▸ **Saved entries**

----------

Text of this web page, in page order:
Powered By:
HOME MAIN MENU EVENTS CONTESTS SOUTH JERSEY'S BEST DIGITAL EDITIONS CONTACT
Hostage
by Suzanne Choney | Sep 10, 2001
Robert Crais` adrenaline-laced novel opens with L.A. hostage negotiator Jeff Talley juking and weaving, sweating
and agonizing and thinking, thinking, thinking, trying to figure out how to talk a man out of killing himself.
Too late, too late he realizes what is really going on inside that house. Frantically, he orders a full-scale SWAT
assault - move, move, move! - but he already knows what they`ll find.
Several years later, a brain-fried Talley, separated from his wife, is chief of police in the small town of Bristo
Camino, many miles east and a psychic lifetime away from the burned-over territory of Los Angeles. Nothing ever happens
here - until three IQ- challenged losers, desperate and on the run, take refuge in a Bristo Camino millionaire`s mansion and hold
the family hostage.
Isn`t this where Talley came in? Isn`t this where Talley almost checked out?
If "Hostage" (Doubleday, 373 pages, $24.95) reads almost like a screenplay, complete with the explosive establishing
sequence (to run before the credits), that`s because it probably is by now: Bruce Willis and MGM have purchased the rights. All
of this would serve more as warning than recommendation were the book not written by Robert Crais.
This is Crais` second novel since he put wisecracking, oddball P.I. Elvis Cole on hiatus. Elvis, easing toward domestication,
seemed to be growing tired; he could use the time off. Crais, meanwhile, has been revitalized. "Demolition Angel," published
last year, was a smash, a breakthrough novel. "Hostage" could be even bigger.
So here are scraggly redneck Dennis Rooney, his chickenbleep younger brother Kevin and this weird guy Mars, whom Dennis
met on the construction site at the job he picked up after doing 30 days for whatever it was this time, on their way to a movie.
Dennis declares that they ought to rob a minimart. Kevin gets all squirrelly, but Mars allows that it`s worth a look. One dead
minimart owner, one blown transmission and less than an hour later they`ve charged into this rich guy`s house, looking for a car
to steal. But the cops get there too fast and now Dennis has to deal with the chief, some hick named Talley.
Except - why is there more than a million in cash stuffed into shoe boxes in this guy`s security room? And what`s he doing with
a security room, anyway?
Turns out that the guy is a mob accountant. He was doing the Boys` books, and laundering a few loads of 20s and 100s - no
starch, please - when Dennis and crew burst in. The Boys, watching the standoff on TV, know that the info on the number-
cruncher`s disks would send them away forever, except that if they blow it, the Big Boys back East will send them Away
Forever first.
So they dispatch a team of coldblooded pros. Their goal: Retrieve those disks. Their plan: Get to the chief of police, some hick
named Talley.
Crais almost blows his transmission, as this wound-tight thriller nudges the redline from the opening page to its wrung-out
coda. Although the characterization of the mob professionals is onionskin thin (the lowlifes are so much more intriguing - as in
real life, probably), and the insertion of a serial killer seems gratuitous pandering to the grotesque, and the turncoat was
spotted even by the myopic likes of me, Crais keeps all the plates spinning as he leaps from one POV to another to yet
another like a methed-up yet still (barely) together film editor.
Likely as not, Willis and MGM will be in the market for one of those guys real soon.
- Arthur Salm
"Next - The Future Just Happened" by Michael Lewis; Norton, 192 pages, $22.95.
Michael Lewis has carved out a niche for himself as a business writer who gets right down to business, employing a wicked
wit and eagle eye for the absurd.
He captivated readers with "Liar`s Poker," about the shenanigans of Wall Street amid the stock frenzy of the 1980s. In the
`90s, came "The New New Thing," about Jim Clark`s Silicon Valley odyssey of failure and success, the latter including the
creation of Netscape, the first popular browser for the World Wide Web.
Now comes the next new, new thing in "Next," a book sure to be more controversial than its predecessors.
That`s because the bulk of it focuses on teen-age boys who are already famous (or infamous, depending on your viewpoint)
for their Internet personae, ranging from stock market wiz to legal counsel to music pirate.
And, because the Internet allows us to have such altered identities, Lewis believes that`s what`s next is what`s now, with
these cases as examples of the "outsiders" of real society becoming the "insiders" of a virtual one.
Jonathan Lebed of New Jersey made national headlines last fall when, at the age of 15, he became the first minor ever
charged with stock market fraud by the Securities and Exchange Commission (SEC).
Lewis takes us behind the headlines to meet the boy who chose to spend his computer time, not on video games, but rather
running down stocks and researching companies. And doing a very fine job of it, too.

----------

▸ **REQUIRED ACTION**
With the line that has "Crais almost blows" as the first and the line that has "creation of Netscape, the" as the last, repeat exactly that run of lines above and no more.

▸ **ANSWER FOR THIS EXERCISE**
Crais almost blows his transmission, as this wound-tight thriller nudges the redline from the opening page to its wrung-out
coda. Although the characterization of the mob professionals is onionskin thin (the lowlifes are so much more intriguing - as in
real life, probably), and the insertion of a serial killer seems gratuitous pandering to the grotesque, and the turncoat was
spotted even by the myopic likes of me, Crais keeps all the plates spinning as he leaps from one POV to another to yet
another like a methed-up yet still (barely) together film editor.
Likely as not, Willis and MGM will be in the market for one of those guys real soon.
- Arthur Salm
"Next - The Future Just Happened" by Michael Lewis; Norton, 192 pages, $22.95.
Michael Lewis has carved out a niche for himself as a business writer who gets right down to business, employing a wicked
wit and eagle eye for the absurd.
He captivated readers with "Liar`s Poker," about the shenanigans of Wall Street amid the stock frenzy of the 1980s. In the
`90s, came "The New New Thing," about Jim Clark`s Silicon Valley odyssey of failure and success, the latter including the
creation of Netscape, the first popular browser for the World Wide Web.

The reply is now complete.